Brief
I'd like the entries reproduced exactly, with all pictures omitted.

Entries shown
>>>

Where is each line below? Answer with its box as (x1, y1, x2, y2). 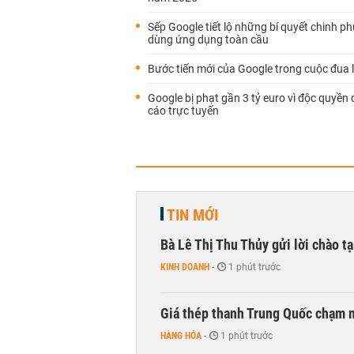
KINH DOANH (160, 262, 209, 273)
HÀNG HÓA (160, 330, 201, 341)
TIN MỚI (167, 205, 218, 224)
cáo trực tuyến (148, 104, 219, 117)
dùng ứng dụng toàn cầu (148, 33, 269, 46)
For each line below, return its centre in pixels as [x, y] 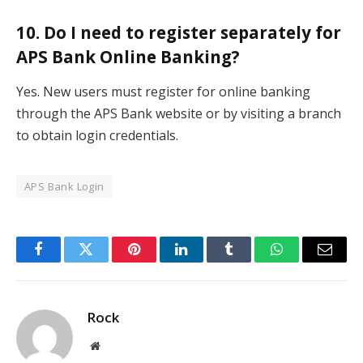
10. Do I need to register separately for [179, 32]
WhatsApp [307, 261]
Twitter [106, 261]
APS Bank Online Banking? [128, 56]
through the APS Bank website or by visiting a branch [179, 114]
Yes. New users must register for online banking [163, 92]
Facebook [65, 261]
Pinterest [158, 261]
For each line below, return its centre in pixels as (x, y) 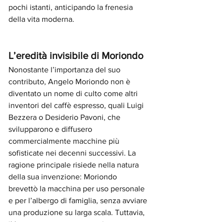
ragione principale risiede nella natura (75, 165)
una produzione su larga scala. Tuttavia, (78, 212)
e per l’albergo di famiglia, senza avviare (79, 200)
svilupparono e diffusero (51, 129)
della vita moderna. (41, 19)
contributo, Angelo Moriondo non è (70, 82)
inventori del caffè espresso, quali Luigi (77, 105)
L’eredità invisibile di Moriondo (76, 55)
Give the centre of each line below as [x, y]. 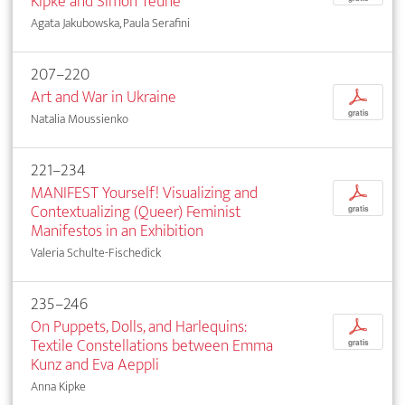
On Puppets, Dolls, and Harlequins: [139, 326]
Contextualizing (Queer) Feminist [136, 212]
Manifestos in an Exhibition [117, 231]
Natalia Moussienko [80, 118]
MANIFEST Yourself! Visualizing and [144, 193]
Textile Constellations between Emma [152, 345]
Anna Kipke [58, 386]
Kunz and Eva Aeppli [95, 364]
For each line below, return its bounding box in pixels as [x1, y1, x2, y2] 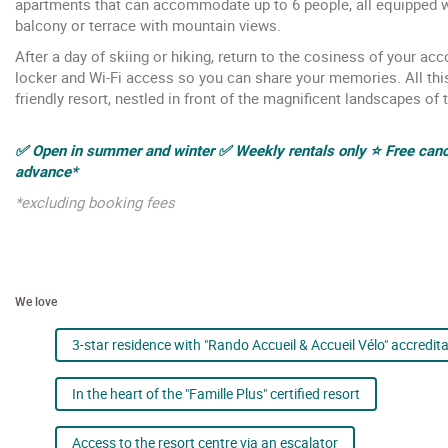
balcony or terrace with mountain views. [15, 14, 281, 35]
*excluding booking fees [15, 191, 175, 212]
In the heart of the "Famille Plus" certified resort [72, 383, 360, 403]
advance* [15, 160, 78, 181]
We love [15, 292, 57, 309]
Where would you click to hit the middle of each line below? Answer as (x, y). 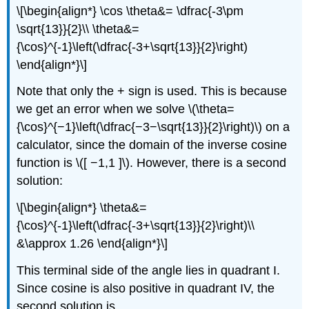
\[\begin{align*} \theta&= (82, 208)
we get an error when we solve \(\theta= (126, 109)
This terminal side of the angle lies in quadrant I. (149, 270)
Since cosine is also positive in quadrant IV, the (146, 288)
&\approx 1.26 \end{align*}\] (92, 244)
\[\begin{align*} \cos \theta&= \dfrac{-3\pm (130, 11)
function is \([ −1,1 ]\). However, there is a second (152, 163)
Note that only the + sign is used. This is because (152, 91)
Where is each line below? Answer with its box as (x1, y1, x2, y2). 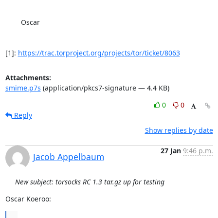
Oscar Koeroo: (5, 194, 51, 203)
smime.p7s (5, 83, 41, 92)
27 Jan (160, 146, 181, 155)
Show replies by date (145, 126, 213, 135)
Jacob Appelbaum (33, 151, 104, 163)
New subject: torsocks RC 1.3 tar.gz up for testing (15, 177, 164, 186)
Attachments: (5, 73, 51, 82)
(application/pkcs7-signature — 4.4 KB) (40, 83, 169, 92)
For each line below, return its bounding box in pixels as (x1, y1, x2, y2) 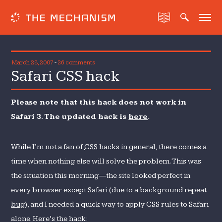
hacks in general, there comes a (98, 143, 207, 151)
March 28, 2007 (12, 59, 54, 66)
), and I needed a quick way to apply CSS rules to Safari (25, 200, 209, 209)
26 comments (57, 59, 95, 66)
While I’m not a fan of (11, 143, 85, 151)
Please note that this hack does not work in (11, 98, 187, 107)
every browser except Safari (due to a (11, 186, 140, 194)
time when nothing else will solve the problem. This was (11, 157, 202, 166)
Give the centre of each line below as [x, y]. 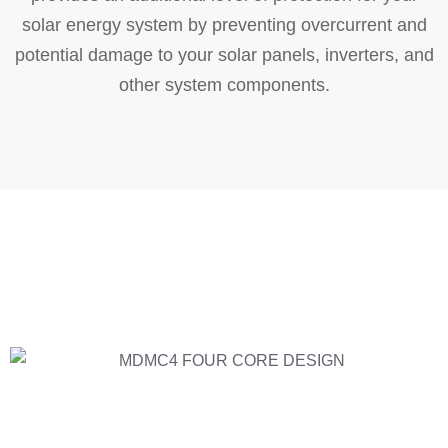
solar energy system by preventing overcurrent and [224, 25]
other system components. [224, 85]
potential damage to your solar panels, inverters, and [224, 55]
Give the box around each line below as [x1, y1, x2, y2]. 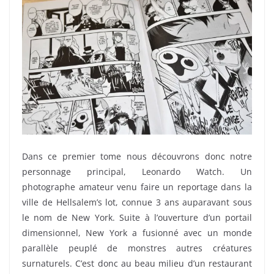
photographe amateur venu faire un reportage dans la [22, 181, 252, 193]
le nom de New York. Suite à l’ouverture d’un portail [22, 212, 252, 224]
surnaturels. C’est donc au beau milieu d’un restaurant [22, 257, 252, 270]
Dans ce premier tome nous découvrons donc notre [22, 150, 252, 163]
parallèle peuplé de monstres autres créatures [22, 242, 252, 254]
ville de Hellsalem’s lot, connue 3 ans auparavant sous [22, 196, 252, 209]
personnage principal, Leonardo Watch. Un [22, 166, 252, 178]
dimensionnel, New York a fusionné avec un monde [22, 227, 252, 239]
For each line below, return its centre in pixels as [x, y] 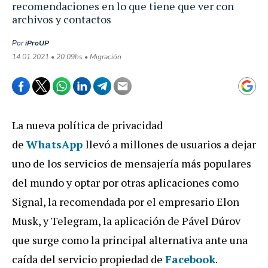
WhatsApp [54, 144]
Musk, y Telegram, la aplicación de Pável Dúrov [126, 221]
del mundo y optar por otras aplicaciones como [125, 183]
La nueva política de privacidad [87, 125]
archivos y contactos [62, 19]
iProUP [37, 43]
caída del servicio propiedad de [89, 259]
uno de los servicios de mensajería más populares [132, 164]
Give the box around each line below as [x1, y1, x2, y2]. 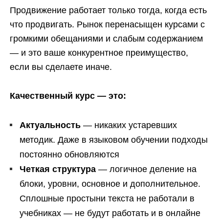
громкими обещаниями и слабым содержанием [10, 34, 203, 44]
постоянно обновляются [20, 150, 119, 159]
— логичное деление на [96, 164, 197, 174]
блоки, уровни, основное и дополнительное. [20, 179, 200, 189]
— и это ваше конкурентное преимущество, [10, 48, 188, 58]
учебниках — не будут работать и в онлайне [20, 208, 200, 218]
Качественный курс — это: [10, 91, 126, 101]
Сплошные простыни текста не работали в [20, 194, 195, 203]
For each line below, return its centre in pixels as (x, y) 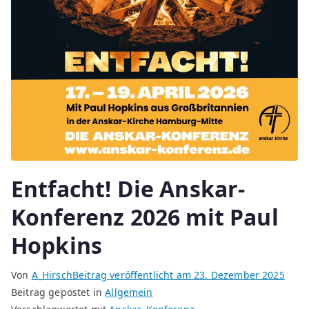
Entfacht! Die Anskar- (128, 189)
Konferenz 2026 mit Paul (145, 217)
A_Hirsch (52, 275)
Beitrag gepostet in (58, 292)
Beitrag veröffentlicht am (133, 275)
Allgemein (129, 292)
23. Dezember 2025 (239, 275)
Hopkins (57, 246)
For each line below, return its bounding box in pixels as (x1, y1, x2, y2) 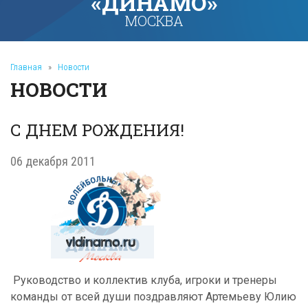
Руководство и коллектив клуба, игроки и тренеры (10, 274, 277, 287)
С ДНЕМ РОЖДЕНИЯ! (10, 119, 184, 141)
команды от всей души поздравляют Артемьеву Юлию (10, 290, 296, 303)
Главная (10, 62, 42, 72)
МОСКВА (124, 12, 184, 30)
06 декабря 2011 (10, 154, 96, 168)
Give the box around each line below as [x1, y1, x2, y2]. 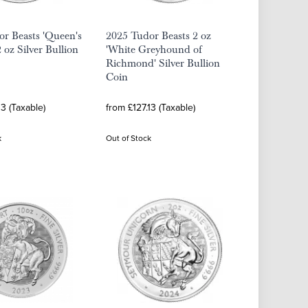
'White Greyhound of [106, 43, 202, 56]
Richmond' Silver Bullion [106, 56, 220, 70]
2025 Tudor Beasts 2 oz [106, 29, 211, 43]
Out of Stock [106, 132, 151, 144]
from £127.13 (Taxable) [106, 100, 195, 114]
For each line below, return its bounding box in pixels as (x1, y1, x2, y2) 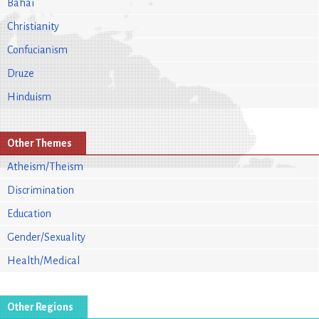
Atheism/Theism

<<<

Answer space
Where is each line below? Answer with its box as (x1, y1, x2, y2). 
KINH DOANH (160, 262, 209, 273)
HÀNG HÓA (160, 330, 201, 341)
TIN MỚI (167, 205, 218, 224)
cáo trực tuyến (148, 104, 219, 117)
dùng ứng dụng toàn cầu (148, 33, 269, 46)
For each line below, return its centre in pixels as [x, y] 
10. Do I need to register separately for [179, 32]
WhatsApp [307, 261]
Twitter [106, 261]
APS Bank Online Banking? [128, 56]
through the APS Bank website or by visiting a branch [179, 114]
Yes. New users must register for online banking [163, 92]
Facebook [65, 261]
Pinterest [158, 261]
For each line below, return its centre in pixels as (x, y) 
ragione principale risiede nella natura (75, 165)
una produzione su larga scala. Tuttavia, (78, 212)
e per l’albergo di famiglia, senza avviare (79, 200)
svilupparono e diffusero (51, 129)
della vita moderna. (41, 19)
contributo, Angelo Moriondo non è (70, 82)
inventori del caffè espresso, quali Luigi (77, 105)
L’eredità invisibile di Moriondo (76, 55)
Give the centre of each line below as [x, y]. 
On Puppets, Dolls, and Harlequins: [139, 326]
Contextualizing (Queer) Feminist [136, 212]
Manifestos in an Exhibition [117, 231]
Natalia Moussienko [80, 118]
MANIFEST Yourself! Visualizing and [144, 193]
Textile Constellations between Emma [152, 345]
Anna Kipke [58, 386]
Kunz and Eva Aeppli [95, 364]
For each line below, return its bounding box in pixels as [x1, y1, x2, y2] 
balcony or terrace with mountain views. [15, 14, 281, 35]
*excluding booking fees [15, 191, 175, 212]
In the heart of the "Famille Plus" certified resort [72, 383, 360, 403]
advance* [15, 160, 78, 181]
We love [15, 292, 57, 309]
Where would you click to hit the middle of each line below? Answer as (x, y). 
\[\begin{align*} \theta&= (82, 208)
we get an error when we solve \(\theta= (126, 109)
This terminal side of the angle lies in quadrant I. (149, 270)
Since cosine is also positive in quadrant IV, the (146, 288)
&\approx 1.26 \end{align*}\] (92, 244)
\[\begin{align*} \cos \theta&= \dfrac{-3\pm (130, 11)
function is \([ −1,1 ]\). However, there is a second (152, 163)
Note that only the + sign is used. This is because (152, 91)
Where is each line below? Answer with its box as (x1, y1, x2, y2). 
Oscar Koeroo: (5, 194, 51, 203)
smime.p7s (5, 83, 41, 92)
27 Jan (160, 146, 181, 155)
Show replies by date (145, 126, 213, 135)
Jacob Appelbaum (33, 151, 104, 163)
New subject: torsocks RC 1.3 tar.gz up for testing (15, 177, 164, 186)
Attachments: (5, 73, 51, 82)
(application/pkcs7-signature — 4.4 KB) (40, 83, 169, 92)
For each line below, return its bounding box in pixels as (x1, y1, x2, y2) 
hacks in general, there comes a (98, 143, 207, 151)
March 28, 2007 (12, 59, 54, 66)
), and I needed a quick way to apply CSS rules to Safari (25, 200, 209, 209)
26 comments (57, 59, 95, 66)
While I’m not a fan of (11, 143, 85, 151)
Please note that this hack does not work in (11, 98, 187, 107)
every browser except Safari (due to a (11, 186, 140, 194)
time when nothing else will solve the problem. This was (11, 157, 202, 166)
Give the centre of each line below as [x, y]. 
solar energy system by preventing overcurrent and [224, 25]
other system components. [224, 85]
potential damage to your solar panels, inverters, and [224, 55]
Give the box around each line below as [x1, y1, x2, y2]. 
photographe amateur venu faire un reportage dans la [22, 181, 252, 193]
le nom de New York. Suite à l’ouverture d’un portail [22, 212, 252, 224]
surnaturels. C’est donc au beau milieu d’un restaurant [22, 257, 252, 270]
Dans ce premier tome nous découvrons donc notre [22, 150, 252, 163]
parallèle peuplé de monstres autres créatures [22, 242, 252, 254]
ville de Hellsalem’s lot, connue 3 ans auparavant sous [22, 196, 252, 209]
personnage principal, Leonardo Watch. Un [22, 166, 252, 178]
dimensionnel, New York a fusionné avec un monde [22, 227, 252, 239]
For each line below, return its centre in pixels as [x, y] 
WhatsApp [54, 144]
Musk, y Telegram, la aplicación de Pável Dúrov [126, 221]
del mundo y optar por otras aplicaciones como [125, 183]
La nueva política de privacidad [87, 125]
archivos y contactos [62, 19]
iProUP [37, 43]
caída del servicio propiedad de [89, 259]
uno de los servicios de mensajería más populares [132, 164]
Give the box around each line below as [x1, y1, x2, y2]. 
громкими обещаниями и слабым содержанием [10, 34, 203, 44]
постоянно обновляются [20, 150, 119, 159]
— логичное деление на [96, 164, 197, 174]
блоки, уровни, основное и дополнительное. [20, 179, 200, 189]
— и это ваше конкурентное преимущество, [10, 48, 188, 58]
учебниках — не будут работать и в онлайне [20, 208, 200, 218]
Качественный курс — это: [10, 91, 126, 101]
Сплошные простыни текста не работали в [20, 194, 195, 203]
For each line below, return its centre in pixels as (x, y) 
Entfacht! Die Anskar- (128, 189)
Konferenz 2026 mit Paul (145, 217)
A_Hirsch (52, 275)
Beitrag gepostet in (58, 292)
Beitrag veröffentlicht am (133, 275)
Allgemein (129, 292)
23. Dezember 2025 (239, 275)
Hopkins (57, 246)
For each line below, return its bounding box in pixels as (x1, y1, x2, y2) 
Руководство и коллектив клуба, игроки и тренеры (10, 274, 277, 287)
С ДНЕМ РОЖДЕНИЯ! (10, 119, 184, 141)
команды от всей души поздравляют Артемьеву Юлию (10, 290, 296, 303)
Главная (10, 62, 42, 72)
МОСКВА (124, 12, 184, 30)
06 декабря 2011 (10, 154, 96, 168)
Give the box around each line below as [x1, y1, x2, y2]. 
'White Greyhound of [106, 43, 202, 56]
Richmond' Silver Bullion [106, 56, 220, 70]
2025 Tudor Beasts 2 oz [106, 29, 211, 43]
Out of Stock [106, 132, 151, 144]
from £127.13 (Taxable) [106, 100, 195, 114]
For each line below, return its bounding box in pixels as (x1, y1, x2, y2) 
Atheism/Theism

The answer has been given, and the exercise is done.